What you are asked to do. Would you reproduce exactly the lines below from the one holding "Read this sweet" through the one holding "Xitoy Stend raqami: [63, 259]", inclusive, and no others?
══ Task material ══
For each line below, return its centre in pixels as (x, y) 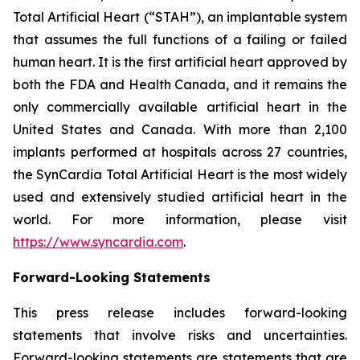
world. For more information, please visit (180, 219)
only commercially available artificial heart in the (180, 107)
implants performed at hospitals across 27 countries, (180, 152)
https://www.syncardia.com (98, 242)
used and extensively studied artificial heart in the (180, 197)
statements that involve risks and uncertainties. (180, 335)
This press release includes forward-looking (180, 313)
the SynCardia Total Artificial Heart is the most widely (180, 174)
═══
══ Task material ══
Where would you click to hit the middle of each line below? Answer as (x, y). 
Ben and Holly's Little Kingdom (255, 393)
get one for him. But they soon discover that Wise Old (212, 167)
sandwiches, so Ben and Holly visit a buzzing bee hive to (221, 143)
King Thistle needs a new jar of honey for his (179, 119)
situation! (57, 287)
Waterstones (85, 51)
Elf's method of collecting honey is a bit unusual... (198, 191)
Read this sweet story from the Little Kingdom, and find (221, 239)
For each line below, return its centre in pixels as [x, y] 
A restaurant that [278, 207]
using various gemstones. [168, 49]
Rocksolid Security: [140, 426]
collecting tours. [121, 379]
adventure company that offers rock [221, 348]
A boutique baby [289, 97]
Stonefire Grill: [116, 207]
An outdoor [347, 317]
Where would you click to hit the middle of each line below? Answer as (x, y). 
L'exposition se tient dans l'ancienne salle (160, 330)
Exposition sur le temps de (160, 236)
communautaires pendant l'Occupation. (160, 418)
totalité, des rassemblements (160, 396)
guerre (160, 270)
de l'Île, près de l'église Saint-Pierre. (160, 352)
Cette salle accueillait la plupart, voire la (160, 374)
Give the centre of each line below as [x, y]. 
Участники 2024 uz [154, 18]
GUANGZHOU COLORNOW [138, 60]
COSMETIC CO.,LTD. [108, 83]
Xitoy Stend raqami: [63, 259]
═══
══ Task material ══
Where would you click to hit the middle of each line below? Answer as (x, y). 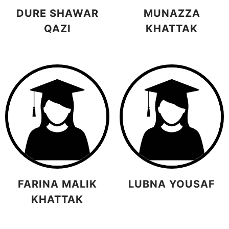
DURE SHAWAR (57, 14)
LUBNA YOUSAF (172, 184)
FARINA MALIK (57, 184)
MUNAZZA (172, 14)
═══
Result for this exercise.
Read this sweet story from the Little Kingdom, and find (221, 239)
For each line below, return its centre in pixels as [x, y] 
A restaurant that [278, 207]
using various gemstones. [168, 49]
Rocksolid Security: [140, 426]
collecting tours. [121, 379]
adventure company that offers rock [221, 348]
A boutique baby [289, 97]
Stonefire Grill: [116, 207]
An outdoor [347, 317]
Where would you click to hit the middle of each line below? Answer as (x, y). 
L'exposition se tient dans l'ancienne salle (160, 330)
Exposition sur le temps de (160, 236)
communautaires pendant l'Occupation. (160, 418)
totalité, des rassemblements (160, 396)
guerre (160, 270)
de l'Île, près de l'église Saint-Pierre. (160, 352)
Cette salle accueillait la plupart, voire la (160, 374)
Give the centre of each line below as [x, y]. 
Участники 2024 uz [154, 18]
GUANGZHOU COLORNOW [138, 60]
COSMETIC CO.,LTD. [108, 83]
Xitoy Stend raqami: [63, 259]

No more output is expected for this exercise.